DATA FOR THIS EXERCISE:
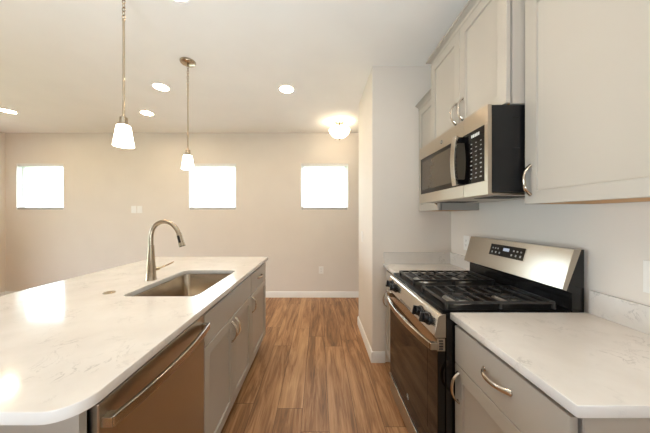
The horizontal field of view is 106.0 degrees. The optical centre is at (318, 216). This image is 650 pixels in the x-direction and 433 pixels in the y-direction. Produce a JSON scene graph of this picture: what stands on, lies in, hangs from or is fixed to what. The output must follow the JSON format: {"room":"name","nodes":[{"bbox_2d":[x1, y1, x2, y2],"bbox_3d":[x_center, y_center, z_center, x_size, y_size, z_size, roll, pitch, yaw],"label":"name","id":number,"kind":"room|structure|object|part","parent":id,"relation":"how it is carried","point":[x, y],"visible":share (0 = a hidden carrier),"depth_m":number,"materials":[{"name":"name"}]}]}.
{"room":"kitchen","nodes":[
{"label":"kitchen","id":0,"kind":"room"},
{"bbox_2d":[0,132,4,291],"bbox_3d":[-5.305,-0.022,-0.275,0.140,2.743,8.730,0,0,0],"label":"wall","id":1,"kind":"structure","parent":0,"point":[2,134],"depth_m":4.05,"materials":[{"name":"beige paint"}]},
{"bbox_2d":[5,133,358,290],"bbox_3d":[-1.117,-0.022,4.160,8.515,2.743,0.140,0,0,0],"label":"wall","id":2,"kind":"structure","parent":0,"point":[96,230],"depth_m":4.09,"materials":[{"name":"beige paint"}]},
{"bbox_2d":[16,164,63,209],"bbox_3d":[-4.660,-0.497,4.154,0.790,0.776,0.123,0,0,0],"label":"window","id":3,"kind":"structure","parent":2,"relation":"in","point":[19,200],"depth_m":4.16,"materials":[{"name":"white paint"}]},
{"bbox_2d":[17,164,62,209],"bbox_3d":[-4.660,-0.497,4.119,0.772,0.763,0.059,0,0,0],"label":"window blind","id":4,"kind":"object","parent":3,"relation":"attached to","point":[20,165],"visible":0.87,"depth_m":4.10,"materials":[{"name":"white plastic"}]},
{"bbox_3d":[-4.660,-0.861,4.122,0.772,0.036,0.048,0,0,0],"label":"head rail","id":5,"kind":"part","parent":4,"relation":"part of","materials":[{"name":"white plastic"}]},
{"bbox_3d":[-4.660,-0.133,4.122,0.772,0.036,0.052,0,0,0],"label":"rail","id":6,"kind":"part","parent":4,"relation":"part of","materials":[{"name":"white plastic"}]},
{"bbox_2d":[131,206,135,212],"bbox_3d":[-3.090,-0.117,4.085,0.085,0.120,0.008,0,0,0],"label":"light switch","id":7,"kind":"object","parent":2,"relation":"attached to","point":[133,208],"visible":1,"depth_m":4.08,"materials":[{"name":"white plastic"}]},
{"bbox_2d":[137,206,141,212],"bbox_3d":[-2.990,-0.117,4.085,0.085,0.120,0.008,0,0,0],"label":"light switch","id":8,"kind":"object","parent":2,"relation":"attached to","point":[139,208],"visible":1,"depth_m":4.08,"materials":[{"name":"white plastic"}]},
{"bbox_2d":[5,291,358,297],"bbox_3d":[-1.117,1.299,4.083,8.235,0.100,0.014,0,0,0],"label":"baseboard","id":9,"kind":"structure","parent":2,"relation":"attached to","point":[269,294],"depth_m":4.08,"materials":[{"name":"white paint"}]},
{"bbox_2d":[189,167,235,209],"bbox_3d":[-1.778,-0.497,4.154,0.790,0.776,0.123,0,0,0],"label":"window","id":10,"kind":"structure","parent":2,"relation":"in","point":[191,178],"depth_m":4.17,"materials":[{"name":"white paint"}]},
{"bbox_2d":[190,164,235,209],"bbox_3d":[-1.778,-0.497,4.119,0.772,0.763,0.059,0,0,0],"label":"window blind","id":11,"kind":"object","parent":10,"relation":"attached to","point":[195,165],"visible":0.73,"depth_m":4.10,"materials":[{"name":"white plastic"}]},
{"bbox_3d":[-1.778,-0.498,4.098,0.511,0.693,0.001,0,0,0],"label":"ladder cord","id":12,"kind":"part","parent":11,"relation":"part of","materials":[{"name":"white fabric"}]},
{"bbox_3d":[-1.778,-0.133,4.122,0.772,0.036,0.052,0,0,0],"label":"rail","id":13,"kind":"part","parent":11,"relation":"part of","materials":[{"name":"white plastic"}]},
{"bbox_3d":[-1.778,-0.861,4.122,0.772,0.036,0.048,0,0,0],"label":"head rail","id":14,"kind":"part","parent":11,"relation":"part of","materials":[{"name":"white plastic"}]},
{"bbox_2d":[319,266,322,273],"bbox_3d":[0.035,0.893,4.086,0.080,0.120,0.008,0,0,0],"label":"wall outlet","id":15,"kind":"object","parent":2,"relation":"attached to","point":[320,267],"visible":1,"depth_m":4.08,"materials":[{"name":"white plastic"}]},
{"bbox_2d":[301,166,347,207],"bbox_3d":[0.092,-0.497,4.154,0.790,0.776,0.123,0,0,0],"label":"window","id":16,"kind":"structure","parent":2,"relation":"in","point":[302,168],"depth_m":4.17,"materials":[{"name":"white paint"}]},
{"bbox_2d":[301,164,347,209],"bbox_3d":[0.092,-0.497,4.119,0.772,0.763,0.059,0,0,0],"label":"window blind","id":17,"kind":"object","parent":16,"relation":"attached to","point":[302,165],"visible":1,"depth_m":4.10,"materials":[{"name":"white plastic"}]},
{"bbox_3d":[0.092,-0.498,4.098,0.511,0.693,0.001,0,0,0],"label":"ladder cord","id":18,"kind":"part","parent":17,"relation":"part of","materials":[{"name":"white fabric"}]},
{"bbox_3d":[0.092,-0.861,4.122,0.772,0.036,0.048,0,0,0],"label":"head rail","id":19,"kind":"part","parent":17,"relation":"part of","materials":[{"name":"white plastic"}]},
{"bbox_3d":[0.092,-0.133,4.122,0.772,0.036,0.052,0,0,0],"label":"rail","id":20,"kind":"part","parent":17,"relation":"part of","materials":[{"name":"white plastic"}]},
{"bbox_2d":[0,0,468,132],"bbox_3d":[-1.117,-1.434,-0.205,8.515,0.080,8.870,0,0,0],"label":"ceiling","id":21,"kind":"structure","parent":0,"point":[61,60],"depth_m":2.16,"materials":[{"name":"white paint"}]},
{"bbox_2d":[0,108,18,113],"bbox_3d":[-4.110,-1.391,3.237,0.184,0.006,0.184,0,0,0],"label":"recessed light","id":22,"kind":"object","parent":21,"relation":"in","point":[1,109],"visible":1,"depth_m":3.25,"materials":[{"name":"white plastic"}]},
{"bbox_2d":[112,0,134,148],"bbox_3d":[-1.180,-0.909,1.480,0.132,0.969,0.132,0,0,0],"label":"pendant light","id":23,"kind":"object","parent":21,"relation":"hanging from","point":[123,137],"visible":1,"depth_m":1.47,"materials":[{"name":"white glass"}]},
{"bbox_3d":[-1.180,-0.487,1.480,0.108,0.126,0.108,0,0,0],"label":"lamp shade","id":24,"kind":"part","parent":23,"relation":"part of","materials":[{"name":"white glass"}]},
{"bbox_3d":[-1.180,-0.896,1.480,0.018,0.600,0.018,0,0,0],"label":"rod","id":25,"kind":"part","parent":23,"relation":"part of","materials":[{"name":"silver metal"}]},
{"bbox_3d":[-1.180,-1.274,1.480,0.017,0.176,0.017,0,0,45],"label":"chain","id":26,"kind":"part","parent":23,"relation":"part of","materials":[{"name":"silver metal"}]},
{"bbox_2d":[139,110,154,115],"bbox_3d":[-2.316,-1.391,3.300,0.184,0.006,0.184,0,0,0],"label":"recessed light","id":27,"kind":"object","parent":21,"relation":"in","point":[144,112],"visible":1,"depth_m":3.30,"materials":[{"name":"white plastic"}]},
{"bbox_2d":[141,111,152,114],"bbox_3d":[-2.316,-1.392,3.300,0.143,0.002,0.143,0,0,0],"label":"diffuser","id":28,"kind":"object","parent":27,"relation":"attached to","point":[142,112],"depth_m":3.30,"materials":[{"name":"white plastic"}]},
{"bbox_2d":[151,82,170,91],"bbox_3d":[-1.700,-1.391,2.637,0.184,0.006,0.184,0,0,0],"label":"recessed light","id":29,"kind":"object","parent":21,"relation":"in","point":[158,86],"visible":1,"depth_m":2.64,"materials":[{"name":"white plastic"}]},
{"bbox_2d":[153,84,168,90],"bbox_3d":[-1.700,-1.392,2.637,0.143,0.002,0.143,0,0,0],"label":"diffuser","id":30,"kind":"object","parent":29,"relation":"attached to","point":[161,87],"depth_m":2.64,"materials":[{"name":"white plastic"}]},
{"bbox_2d":[172,0,190,3],"bbox_3d":[-0.884,-1.391,1.510,0.184,0.006,0.184,0,0,0],"label":"recessed light","id":31,"kind":"object","parent":21,"relation":"in","point":[177,1],"visible":1,"depth_m":1.58,"materials":[{"name":"white plastic"}]},
{"bbox_2d":[179,57,195,169],"bbox_3d":[-1.180,-0.909,2.205,0.132,0.969,0.132,0,0,0],"label":"pendant light","id":32,"kind":"object","parent":21,"relation":"hanging from","point":[187,162],"visible":1,"depth_m":2.19,"materials":[{"name":"white glass"}]},
{"bbox_3d":[-1.180,-0.896,2.205,0.018,0.600,0.018,0,0,0],"label":"rod","id":33,"kind":"part","parent":32,"relation":"part of","materials":[{"name":"silver metal"}]},
{"bbox_3d":[-1.180,-0.487,2.205,0.108,0.126,0.108,0,0,0],"label":"lamp shade","id":34,"kind":"part","parent":32,"relation":"part of","materials":[{"name":"white glass"}]},
{"bbox_2d":[278,85,294,93],"bbox_3d":[-0.355,-1.391,2.680,0.184,0.006,0.184,0,0,0],"label":"recessed light","id":35,"kind":"object","parent":21,"relation":"in","point":[287,89],"visible":1,"depth_m":2.68,"materials":[{"name":"white paint"}]},
{"bbox_2d":[280,86,292,92],"bbox_3d":[-0.355,-1.392,2.680,0.143,0.002,0.143,0,0,0],"label":"diffuser","id":36,"kind":"object","parent":35,"relation":"attached to","point":[284,89],"depth_m":2.68,"materials":[{"name":"white plastic"}]},
{"bbox_2d":[329,120,349,139],"bbox_3d":[0.302,-1.259,3.610,0.310,0.270,0.310,0,0,0],"label":"ceiling lamp","id":37,"kind":"object","parent":21,"relation":"attached to","point":[339,132],"visible":1,"depth_m":3.53,"materials":[{"name":"white glass"}]},
{"bbox_3d":[0.302,-1.214,3.610,0.310,0.125,0.310,0,0,0],"label":"lamp shade","id":38,"kind":"part","parent":37,"relation":"part of","materials":[{"name":"white glass"}]},
{"bbox_2d":[221,298,407,432],"bbox_3d":[-1.117,1.389,-0.205,8.515,0.080,8.870,0,0,0],"label":"floor","id":39,"kind":"structure","parent":0,"point":[312,370],"depth_m":2.03,"materials":[{"name":"brown wood"}]},
{"bbox_2d":[0,410,86,432],"bbox_3d":[-0.889,0.907,0.611,0.602,0.884,0.021,0,0,0],"label":"end panel","id":40,"kind":"object","parent":39,"relation":"on","point":[78,423],"visible":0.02,"depth_m":0.60,"materials":[{"name":"beige paint"}]},
{"bbox_2d":[87,315,209,432],"bbox_3d":[-0.839,0.907,0.918,0.662,0.884,0.579,0,0,0],"label":"dishwasher","id":41,"kind":"object","parent":39,"relation":"on","point":[165,394],"visible":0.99,"depth_m":0.89,"materials":[{"name":"silver metal"}]},
{"bbox_2d":[203,275,250,432],"bbox_3d":[-0.860,0.907,1.625,0.660,0.884,0.829,0,0,0],"label":"base cabinet","id":42,"kind":"object","parent":39,"relation":"on","point":[227,342],"visible":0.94,"depth_m":1.51,"materials":[{"name":"beige paint"}]},
{"bbox_3d":[-0.576,0.951,1.419,0.019,0.587,0.410,0,0,0],"label":"door","id":43,"kind":"part","parent":42,"relation":"part of","materials":[{"name":"beige paint"}]},
{"bbox_3d":[-0.549,0.749,1.592,0.038,0.141,0.020,0,0,0],"label":"handle","id":44,"kind":"part","parent":42,"relation":"part of","materials":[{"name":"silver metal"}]},
{"bbox_3d":[-0.549,0.749,1.659,0.038,0.141,0.020,0,0,0],"label":"handle","id":45,"kind":"part","parent":42,"relation":"part of","materials":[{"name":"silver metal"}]},
{"bbox_3d":[-0.576,0.951,1.832,0.019,0.587,0.410,0,0,0],"label":"door","id":46,"kind":"part","parent":42,"relation":"part of","materials":[{"name":"beige paint"}]},
{"bbox_2d":[250,263,265,364],"bbox_3d":[-0.860,0.907,2.322,0.660,0.884,0.560,0,0,0],"label":"base cabinet","id":47,"kind":"object","parent":39,"relation":"on","point":[258,281],"visible":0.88,"depth_m":2.29,"materials":[{"name":"beige paint"}]},
{"bbox_2d":[0,257,267,424],"bbox_3d":[-1.145,0.450,1.594,1.194,0.030,2.102,0,0,0],"label":"countertop","id":48,"kind":"structure","parent":47,"relation":"on","point":[66,345],"depth_m":0.94,"materials":[{"name":"white stone"}]},
{"bbox_2d":[102,290,115,293],"bbox_3d":[-1.195,0.430,1.395,0.060,0.008,0.060,0,0,0],"label":"switch","id":49,"kind":"object","parent":48,"relation":"on","point":[112,291],"visible":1,"depth_m":1.38,"materials":[{"name":"silver metal"}]},
{"bbox_2d":[145,220,185,280],"bbox_3d":[-1.051,0.228,1.746,0.267,0.413,0.200,0,0,0],"label":"faucet","id":50,"kind":"object","parent":48,"relation":"on","point":[151,268],"visible":1,"depth_m":1.67,"materials":[{"name":"silver metal"}]},
{"bbox_3d":[-1.057,0.110,1.680,0.218,0.178,0.029,0,0,0],"label":"spout","id":51,"kind":"part","parent":50,"relation":"part of","materials":[{"name":"silver metal"}]},
{"bbox_2d":[134,274,229,295],"bbox_3d":[-0.876,0.566,1.660,0.445,0.200,0.678,0,0,0],"label":"sink","id":52,"kind":"object","parent":48,"relation":"in","point":[186,284],"visible":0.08,"depth_m":1.97,"materials":[{"name":"silver metal"}]},
{"bbox_3d":[-0.576,0.571,2.322,0.019,0.163,0.551,0,0,0],"label":"drawer","id":53,"kind":"part","parent":47,"relation":"part of","materials":[{"name":"beige paint"}]},
{"bbox_2d":[383,270,392,359],"bbox_3d":[0.899,0.907,2.065,0.646,0.884,0.378,0,0,0],"label":"base cabinet","id":54,"kind":"object","parent":39,"relation":"on","point":[388,274],"visible":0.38,"depth_m":2.19,"materials":[{"name":"beige paint"}]},
{"bbox_3d":[0.622,0.951,2.063,0.019,0.587,0.363,0,0,0],"label":"door","id":55,"kind":"part","parent":54,"relation":"part of","materials":[{"name":"beige paint"}]},
{"bbox_3d":[0.622,0.571,2.063,0.019,0.163,0.363,0,0,0],"label":"drawer","id":56,"kind":"part","parent":54,"relation":"part of","materials":[{"name":"beige paint"}]},
{"bbox_2d":[383,263,466,274],"bbox_3d":[0.909,0.450,2.071,0.630,0.030,0.395,0,0,0],"label":"countertop","id":57,"kind":"structure","parent":54,"relation":"on","point":[393,268],"depth_m":2.09,"materials":[{"name":"white stone"}]},
{"bbox_2d":[385,236,583,432],"bbox_3d":[0.838,0.750,1.492,0.736,1.198,0.758,0,0,0],"label":"gas range","id":58,"kind":"object","parent":39,"relation":"on","point":[504,276],"visible":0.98,"depth_m":1.28,"materials":[{"name":"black metal"}]},
{"bbox_3d":[0.520,0.495,1.700,0.038,0.060,0.060,0,0,0],"label":"knob","id":59,"kind":"part","parent":58,"relation":"part of","materials":[{"name":"black plastic"}]},
{"bbox_3d":[0.559,1.250,1.492,0.036,0.128,0.749,0,0,0],"label":"storage drawer","id":60,"kind":"part","parent":58,"relation":"part of","materials":[{"name":"silver metal"}]},
{"bbox_3d":[0.495,0.592,1.492,0.050,0.033,0.734,0,0,0],"label":"handle","id":61,"kind":"part","parent":58,"relation":"part of","materials":[{"name":"silver metal"}]},
{"bbox_3d":[0.551,0.498,1.492,0.054,0.108,0.757,0,0,0],"label":"control panel","id":62,"kind":"part","parent":58,"relation":"part of","materials":[{"name":"silver metal"}]},
{"bbox_3d":[0.559,0.867,1.492,0.036,0.620,0.749,0,0,0],"label":"oven door","id":63,"kind":"part","parent":58,"relation":"part of","materials":[{"name":"black glass"}]},
{"bbox_3d":[0.558,0.586,1.492,0.038,0.060,0.749,0,0,0],"label":"trim","id":64,"kind":"part","parent":58,"relation":"part of","materials":[{"name":"silver metal"}]},
{"bbox_3d":[0.520,0.495,1.285,0.038,0.060,0.060,0,0,0],"label":"knob","id":65,"kind":"part","parent":58,"relation":"part of","materials":[{"name":"black plastic"}]},
{"bbox_3d":[0.520,0.495,1.195,0.038,0.060,0.060,0,0,0],"label":"knob","id":66,"kind":"part","parent":58,"relation":"part of","materials":[{"name":"black plastic"}]},
{"bbox_3d":[0.712,0.419,1.258,0.146,0.015,0.146,0,0,0],"label":"burner","id":67,"kind":"part","parent":58,"relation":"part of","materials":[{"name":"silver metal"}]},
{"bbox_2d":[394,273,569,313],"bbox_3d":[0.858,0.436,1.492,0.584,0.015,0.757,0,0,0],"label":"cooktop","id":68,"kind":"object","parent":58,"relation":"in","point":[431,301],"depth_m":1.26,"materials":[{"name":"black metal"}]},
{"bbox_3d":[0.958,0.419,1.258,0.124,0.015,0.124,0,0,0],"label":"burner","id":69,"kind":"part","parent":58,"relation":"part of","materials":[{"name":"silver metal"}]},
{"bbox_3d":[1.139,0.214,1.495,0.021,0.069,0.270,0,0,0],"label":"display glass","id":70,"kind":"part","parent":58,"relation":"part of","materials":[{"name":"black glass"}]},
{"bbox_2d":[450,325,649,432],"bbox_3d":[0.899,0.907,0.846,0.646,0.884,0.522,0,0,0],"label":"base cabinet","id":71,"kind":"object","parent":39,"relation":"on","point":[491,396],"depth_m":0.82,"materials":[{"name":"beige paint"}]},
{"bbox_3d":[0.595,0.749,1.074,0.038,0.141,0.020,0,0,0],"label":"handle","id":72,"kind":"part","parent":71,"relation":"part of","materials":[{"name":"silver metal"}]},
{"bbox_3d":[0.622,0.951,0.850,0.019,0.587,0.506,0,0,0],"label":"door","id":73,"kind":"part","parent":71,"relation":"part of","materials":[{"name":"beige paint"}]},
{"bbox_3d":[0.595,0.564,0.845,0.038,0.020,0.141,0,0,0],"label":"handle","id":74,"kind":"part","parent":71,"relation":"part of","materials":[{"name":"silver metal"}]},
{"bbox_2d":[450,313,649,417],"bbox_3d":[0.909,0.450,0.837,0.630,0.030,0.547,0,0,0],"label":"countertop","id":75,"kind":"structure","parent":71,"relation":"on","point":[593,366],"depth_m":0.77,"materials":[{"name":"white stone"}]},
{"bbox_3d":[0.928,0.907,0.588,0.588,0.884,0.006,0,0,0],"label":"end panel","id":76,"kind":"part","parent":71,"relation":"part of","materials":[{"name":"grey wood"}]},
{"bbox_2d":[359,66,450,361],"bbox_3d":[1.748,-0.022,2.665,2.505,2.743,0.790,0,0,0],"label":"wall","id":77,"kind":"structure","parent":0,"point":[390,217],"depth_m":2.27,"materials":[{"name":"beige paint"}]},
{"bbox_2d":[357,316,384,362],"bbox_3d":[1.740,1.299,2.665,2.519,0.100,0.818,0,0,0],"label":"baseboard","id":78,"kind":"structure","parent":77,"relation":"attached to","point":[375,356],"depth_m":2.29,"materials":[{"name":"white paint"}]},
{"bbox_2d":[384,252,449,263],"bbox_3d":[0.901,0.383,2.259,0.606,0.103,0.020,0,0,0],"label":"backsplash","id":79,"kind":"structure","parent":77,"relation":"attached to","point":[389,257],"depth_m":2.25,"materials":[{"name":"white stone"}]},
{"bbox_2d":[451,199,649,312],"bbox_3d":[1.295,-0.022,-1.115,0.140,2.743,6.770,0,0,0],"label":"wall","id":80,"kind":"structure","parent":0,"point":[614,238],"depth_m":1.12,"materials":[{"name":"beige paint"}]},
{"bbox_2d":[415,89,478,210],"bbox_3d":[1.051,-0.535,2.069,0.344,0.974,0.394,0,0,0],"label":"upper cabinet","id":81,"kind":"object","parent":80,"relation":"attached to","point":[424,105],"visible":0.3,"depth_m":2.07,"materials":[{"name":"beige paint"}]},
{"bbox_3d":[1.056,-0.997,2.069,0.331,0.050,0.394,0,0,0],"label":"crown moulding","id":82,"kind":"part","parent":81,"relation":"part of","materials":[{"name":"beige paint"}]},
{"bbox_3d":[0.924,-0.506,2.062,0.019,0.916,0.372,0,0,0],"label":"door","id":83,"kind":"part","parent":81,"relation":"part of","materials":[{"name":"beige paint"}]},
{"bbox_2d":[450,252,469,270],"bbox_3d":[1.214,0.383,2.071,0.020,0.103,0.395,0,0,0],"label":"backsplash","id":84,"kind":"structure","parent":80,"relation":"attached to","point":[458,260],"depth_m":2.10,"materials":[{"name":"white stone"}]},
{"bbox_2d":[464,235,468,249],"bbox_3d":[1.221,0.219,2.030,0.008,0.120,0.075,0,0,0],"label":"wall outlet","id":85,"kind":"object","parent":80,"relation":"attached to","point":[466,238],"visible":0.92,"depth_m":2.02,"materials":[{"name":"white plastic"}]},
{"bbox_2d":[426,0,524,141],"bbox_3d":[1.020,-0.854,1.490,0.406,0.680,0.827,0,0,0],"label":"upper cabinet","id":86,"kind":"object","parent":80,"relation":"attached to","point":[479,62],"visible":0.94,"depth_m":1.33,"materials":[{"name":"beige paint"}]},
{"bbox_3d":[0.863,-0.828,1.677,0.019,0.616,0.374,0,0,0],"label":"door","id":87,"kind":"part","parent":86,"relation":"part of","materials":[{"name":"beige paint"}]},
{"bbox_3d":[0.836,-0.636,1.525,0.038,0.141,0.020,0,0,0],"label":"handle","id":88,"kind":"part","parent":86,"relation":"part of","materials":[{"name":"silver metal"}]},
{"bbox_3d":[1.026,-1.169,1.490,0.393,0.050,0.827,0,0,0],"label":"crown moulding","id":89,"kind":"part","parent":86,"relation":"part of","materials":[{"name":"beige paint"}]},
{"bbox_3d":[0.836,-0.636,1.452,0.038,0.141,0.020,0,0,0],"label":"handle","id":90,"kind":"part","parent":86,"relation":"part of","materials":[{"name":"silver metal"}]},
{"bbox_2d":[420,104,524,202],"bbox_3d":[0.971,-0.305,1.490,0.505,0.414,0.752,0,0,0],"label":"microwave","id":91,"kind":"object","parent":86,"relation":"attached to","point":[480,159],"visible":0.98,"depth_m":1.20,"materials":[{"name":"silver metal"}]},
{"bbox_3d":[0.777,-0.306,1.585,0.018,0.412,0.562,0,0,0],"label":"door","id":92,"kind":"part","parent":91,"relation":"part of","materials":[{"name":"silver metal"}]},
{"bbox_3d":[0.777,-0.296,1.578,0.015,0.261,0.548,0,0,0],"label":"glass","id":93,"kind":"part","parent":91,"relation":"part of","materials":[{"name":"grey glass"}]},
{"bbox_3d":[0.732,-0.299,1.325,0.027,0.266,0.040,0,0,0],"label":"handle","id":94,"kind":"part","parent":91,"relation":"part of","materials":[{"name":"silver metal"}]},
{"bbox_3d":[0.777,-0.296,1.220,0.016,0.261,0.164,0,0,0],"label":"keypad glass","id":95,"kind":"part","parent":91,"relation":"part of","materials":[{"name":"black glass"}]},
{"bbox_3d":[0.982,-0.106,1.490,0.367,0.012,0.692,0,0,0],"label":"plate","id":96,"kind":"part","parent":91,"relation":"part of","materials":[{"name":"silver metal"}]},
{"bbox_3d":[0.777,-0.306,1.208,0.018,0.412,0.188,0,0,0],"label":"control panel","id":97,"kind":"part","parent":91,"relation":"part of","materials":[{"name":"silver metal"}]},
{"bbox_3d":[0.863,-0.828,1.301,0.019,0.616,0.370,0,0,0],"label":"door","id":98,"kind":"part","parent":86,"relation":"part of","materials":[{"name":"beige paint"}]},
{"bbox_2d":[521,0,649,203],"bbox_3d":[1.058,-0.543,0.821,0.331,0.977,0.574,0,0,0],"label":"upper cabinet","id":99,"kind":"object","parent":80,"relation":"attached to","point":[587,62],"visible":1,"depth_m":0.86,"materials":[{"name":"beige paint"}]},
{"bbox_3d":[0.911,-0.160,1.076,0.038,0.141,0.020,0,0,0],"label":"handle","id":100,"kind":"part","parent":99,"relation":"part of","materials":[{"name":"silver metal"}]},
{"bbox_2d":[589,290,649,334],"bbox_3d":[1.217,0.383,0.831,0.014,0.103,0.535,0,0,0],"label":"backsplash","id":101,"kind":"structure","parent":80,"relation":"attached to","point":[634,315],"depth_m":0.98,"materials":[{"name":"white stone"}]},
{"bbox_2d":[643,260,649,292],"bbox_3d":[1.221,0.224,0.885,0.008,0.120,0.075,0,0,0],"label":"wall outlet","id":102,"kind":"object","parent":80,"relation":"attached to","point":[646,264],"visible":1,"depth_m":0.91,"materials":[{"name":"white plastic"}]},
{"label":"outside","id":103,"kind":"structure","parent":0,"visible":0},
{"bbox_3d":[0.000,1.899,15.000,80.000,0.100,90.000,0,0,0],"label":"ground","id":104,"kind":"structure","parent":103,"visible":0},
{"bbox_2d":[28,168,344,206],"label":"windows","id":105,"kind":"structure","parent":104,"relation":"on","point":[33,189],"depth_m":14.00,"materials":[{"name":"glass"}]}
]}

TASK OBJECTIVE: Extract every line from the records above that contains the word "moulding".

OUTPUT OF THE EXERCISE:
{"bbox_3d":[1.056,-0.997,2.069,0.331,0.050,0.394,0,0,0],"label":"crown moulding","id":82,"kind":"part","parent":81,"relation":"part of","materials":[{"name":"beige paint"}]},
{"bbox_3d":[1.026,-1.169,1.490,0.393,0.050,0.827,0,0,0],"label":"crown moulding","id":89,"kind":"part","parent":86,"relation":"part of","materials":[{"name":"beige paint"}]},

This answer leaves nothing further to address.